### What you are asked to do
Once the images are removed, repeat all of the entries exactly.

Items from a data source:
┌────────
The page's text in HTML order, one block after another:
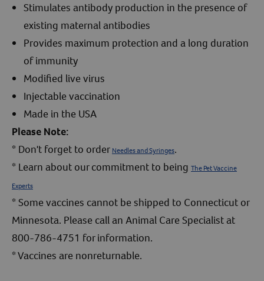
Stimulates antibody production in the presence of
existing maternal antibodies
Provides maximum protection and a long duration
of immunity
Modified live virus
Injectable vaccination
Made in the USA
Please Note:
* Don't forget to order Needles and Syringes.
* Learn about our commitment to being The Pet Vaccine
Experts
* Some vaccines cannot be shipped to Connecticut or
Minnesota. Please call an Animal Care Specialist at
800-786-4751 for information.
* Vaccines are nonreturnable.
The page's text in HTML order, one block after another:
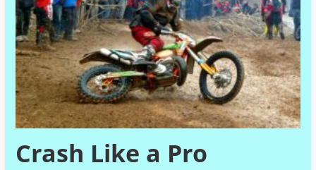
Crash Like a Pro
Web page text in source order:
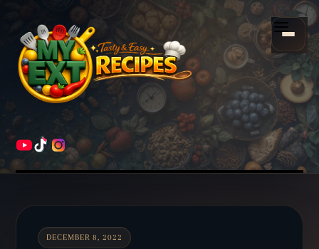
Menu
HOME
Scroll
down
to
content
DECEMBER 8, 2022
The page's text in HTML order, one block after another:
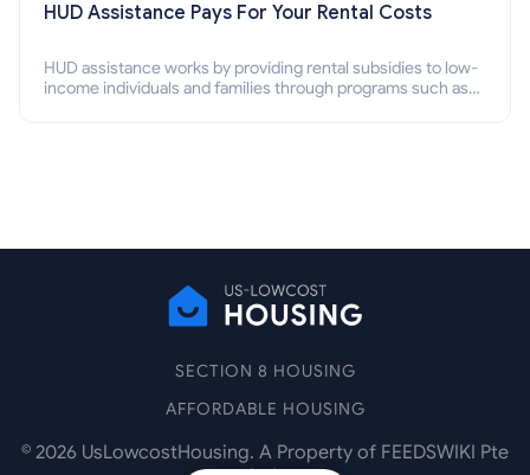
HUD Assistance Pays For Your Rental Costs
HUD assistance works by providing rental subsidies to low-
income individuals and families through programs such as
SECTION 8 HOUSING
AFFORDABLE HOUSING
© 2026 UsLowcostHousing. A Property of FEEDSWIKI Pte
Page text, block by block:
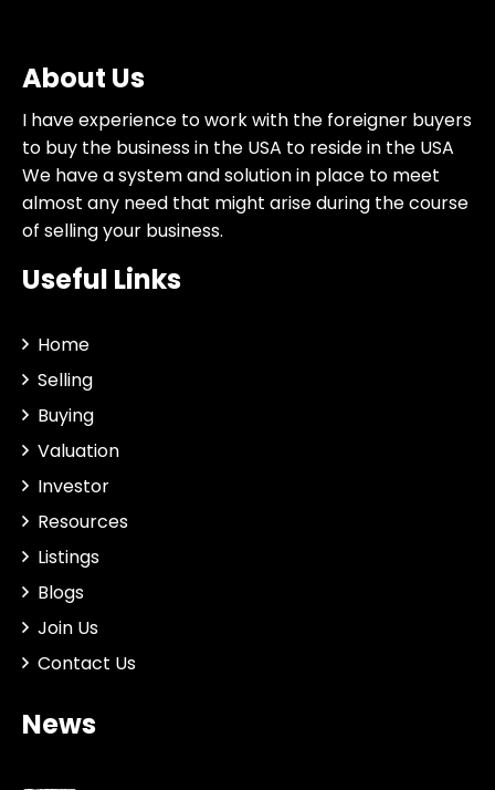
About Us
I have experience to work with the foreigner buyers
to buy the business in the USA to reside in the USA
We have a system and solution in place to meet
almost any need that might arise during the course
of selling your business.
Useful Links
Home
Selling
Buying
Valuation
Investor
Resources
Listings
Blogs
Join Us
Contact Us
News
└────────
### Written response
The page's text in HTML order, one block after another:
Stimulates antibody production in the presence of
existing maternal antibodies
Provides maximum protection and a long duration
of immunity
Modified live virus
Injectable vaccination
Made in the USA
Please Note:
* Don't forget to order Needles and Syringes.
* Learn about our commitment to being The Pet Vaccine
Experts
* Some vaccines cannot be shipped to Connecticut or
Minnesota. Please call an Animal Care Specialist at
800-786-4751 for information.
* Vaccines are nonreturnable.
The page's text in HTML order, one block after another:
Crash Like a Pro
Web page text in source order:
Menu
HOME
Scroll
down
to
content
DECEMBER 8, 2022
The page's text in HTML order, one block after another:
HUD Assistance Pays For Your Rental Costs
HUD assistance works by providing rental subsidies to low-
income individuals and families through programs such as
SECTION 8 HOUSING
AFFORDABLE HOUSING
© 2026 UsLowcostHousing. A Property of FEEDSWIKI Pte
Page text, block by block:
About Us
I have experience to work with the foreigner buyers
to buy the business in the USA to reside in the USA
We have a system and solution in place to meet
almost any need that might arise during the course
of selling your business.
Useful Links
Home
Selling
Buying
Valuation
Investor
Resources
Listings
Blogs
Join Us
Contact Us
News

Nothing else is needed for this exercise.